WORK TO COMPLETE: Please retype the data below line for line and leave out every picture.

EXCERPTED DATA:
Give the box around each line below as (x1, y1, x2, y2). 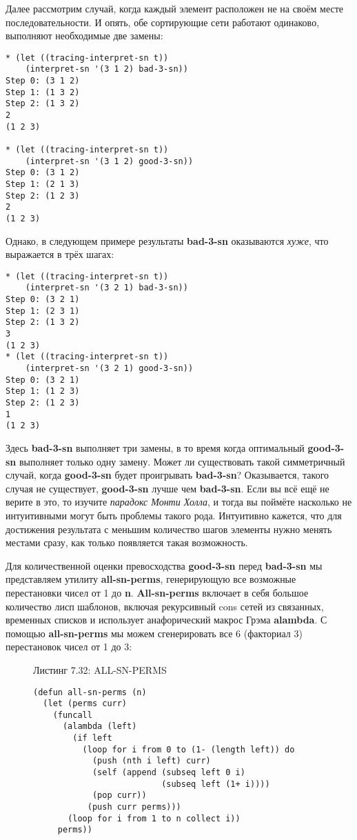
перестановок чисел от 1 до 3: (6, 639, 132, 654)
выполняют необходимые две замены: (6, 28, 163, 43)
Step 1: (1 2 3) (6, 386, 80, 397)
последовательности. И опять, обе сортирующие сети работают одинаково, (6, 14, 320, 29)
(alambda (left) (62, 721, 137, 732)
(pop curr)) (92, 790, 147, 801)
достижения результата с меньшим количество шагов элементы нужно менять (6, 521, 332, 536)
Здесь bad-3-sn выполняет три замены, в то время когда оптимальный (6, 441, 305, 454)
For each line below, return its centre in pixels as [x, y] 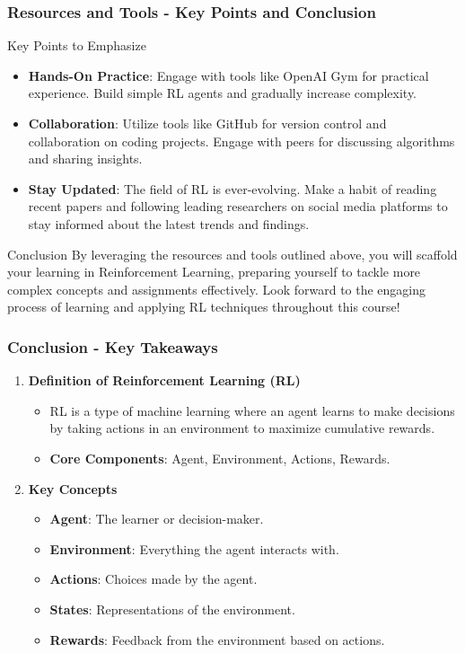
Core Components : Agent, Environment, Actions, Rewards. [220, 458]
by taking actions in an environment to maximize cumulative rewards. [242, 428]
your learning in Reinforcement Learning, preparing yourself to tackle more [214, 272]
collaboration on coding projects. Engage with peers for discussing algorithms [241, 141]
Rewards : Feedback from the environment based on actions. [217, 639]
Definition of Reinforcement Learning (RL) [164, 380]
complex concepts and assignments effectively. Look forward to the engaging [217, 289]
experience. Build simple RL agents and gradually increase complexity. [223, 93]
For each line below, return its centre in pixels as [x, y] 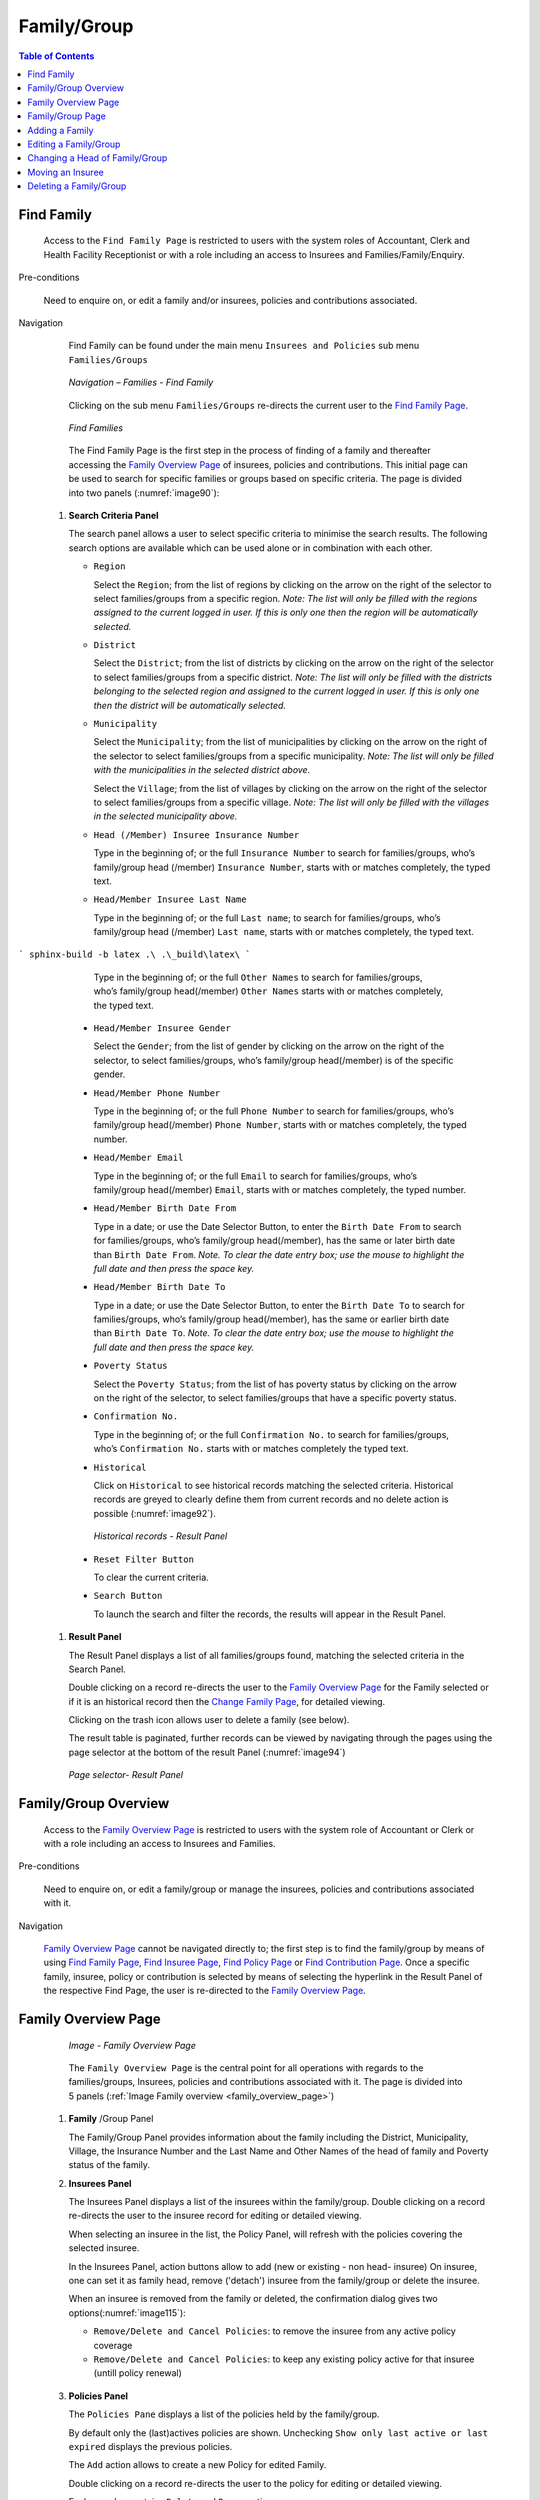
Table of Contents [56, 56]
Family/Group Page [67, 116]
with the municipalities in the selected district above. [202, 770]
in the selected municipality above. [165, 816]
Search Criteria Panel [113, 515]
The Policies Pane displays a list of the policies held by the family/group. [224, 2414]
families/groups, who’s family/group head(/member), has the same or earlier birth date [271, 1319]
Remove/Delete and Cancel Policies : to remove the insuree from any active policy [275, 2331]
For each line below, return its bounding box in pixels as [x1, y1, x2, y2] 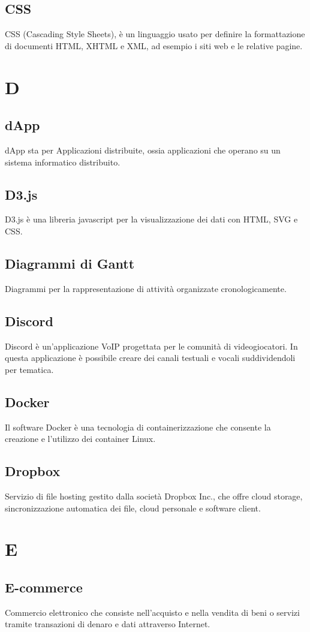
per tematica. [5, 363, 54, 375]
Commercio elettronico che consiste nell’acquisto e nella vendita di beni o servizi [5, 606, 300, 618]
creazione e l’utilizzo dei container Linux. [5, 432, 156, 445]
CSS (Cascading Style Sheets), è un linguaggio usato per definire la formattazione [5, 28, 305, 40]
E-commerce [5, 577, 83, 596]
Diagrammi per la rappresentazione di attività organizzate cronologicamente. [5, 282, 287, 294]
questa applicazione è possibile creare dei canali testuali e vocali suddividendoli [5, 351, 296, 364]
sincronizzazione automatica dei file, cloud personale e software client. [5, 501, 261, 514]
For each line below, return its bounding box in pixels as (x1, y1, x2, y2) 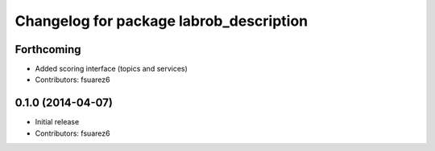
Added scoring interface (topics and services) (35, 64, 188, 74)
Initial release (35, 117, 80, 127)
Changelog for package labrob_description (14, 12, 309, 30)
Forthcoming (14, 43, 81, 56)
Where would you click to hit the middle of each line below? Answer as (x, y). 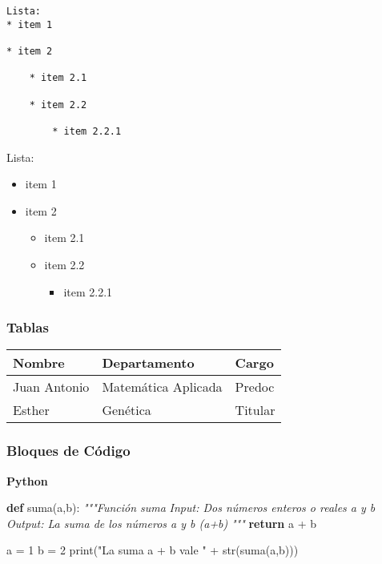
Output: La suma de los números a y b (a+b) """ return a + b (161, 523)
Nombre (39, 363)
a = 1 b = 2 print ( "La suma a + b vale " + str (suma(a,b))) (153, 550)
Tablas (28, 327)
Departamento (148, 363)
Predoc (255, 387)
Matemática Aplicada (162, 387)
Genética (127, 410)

RESPONSE:
Give the box around each line below as (x1, y1, x2, y2). 
перестановок чисел от 1 до 3: (6, 639, 132, 654)
выполняют необходимые две замены: (6, 28, 163, 43)
Step 1: (1 2 3) (6, 386, 80, 397)
последовательности. И опять, обе сортирующие сети работают одинаково, (6, 14, 320, 29)
(alambda (left) (62, 721, 137, 732)
(pop curr)) (92, 790, 147, 801)
достижения результата с меньшим количество шагов элементы нужно менять (6, 521, 332, 536)
Здесь bad-3-sn выполняет три замены, в то время когда оптимальный (6, 441, 305, 454)
For each line below, return its centre in pixels as [x, y] 
Core Components : Agent, Environment, Actions, Rewards. [220, 458]
by taking actions in an environment to maximize cumulative rewards. [242, 428]
your learning in Reinforcement Learning, preparing yourself to tackle more [214, 272]
collaboration on coding projects. Engage with peers for discussing algorithms [241, 141]
Rewards : Feedback from the environment based on actions. [217, 639]
Definition of Reinforcement Learning (RL) [164, 380]
complex concepts and assignments effectively. Look forward to the engaging [217, 289]
experience. Build simple RL agents and gradually increase complexity. [223, 93]
For each line below, return its centre in pixels as [x, y] 
Table of Contents [56, 56]
Family/Group Page [67, 116]
with the municipalities in the selected district above. [202, 770]
in the selected municipality above. [165, 816]
Search Criteria Panel [113, 515]
The Policies Pane displays a list of the policies held by the family/group. [224, 2414]
families/groups, who’s family/group head(/member), has the same or earlier birth date [271, 1319]
Remove/Delete and Cancel Policies : to remove the insuree from any active policy [275, 2331]
For each line below, return its bounding box in pixels as [x1, y1, x2, y2] 
per tematica. [5, 363, 54, 375]
Commercio elettronico che consiste nell’acquisto e nella vendita di beni o servizi [5, 606, 300, 618]
creazione e l’utilizzo dei container Linux. [5, 432, 156, 445]
CSS (Cascading Style Sheets), è un linguaggio usato per definire la formattazione [5, 28, 305, 40]
E-commerce [5, 577, 83, 596]
Diagrammi per la rappresentazione di attività organizzate cronologicamente. [5, 282, 287, 294]
questa applicazione è possibile creare dei canali testuali e vocali suddividendoli [5, 351, 296, 364]
sincronizzazione automatica dei file, cloud personale e software client. [5, 501, 261, 514]
For each line below, return its bounding box in pixels as (x1, y1, x2, y2) 
Added scoring interface (topics and services) (35, 64, 188, 74)
Initial release (35, 117, 80, 127)
Changelog for package labrob_description (14, 12, 309, 30)
Forthcoming (14, 43, 81, 56)
Where would you click to hit the middle of each line below? Answer as (x, y). 
Output: La suma de los números a y b (a+b) """ return a + b (161, 523)
Nombre (39, 363)
a = 1 b = 2 print ( "La suma a + b vale " + str (suma(a,b))) (153, 550)
Tablas (28, 327)
Departamento (148, 363)
Predoc (255, 387)
Matemática Aplicada (162, 387)
Genética (127, 410)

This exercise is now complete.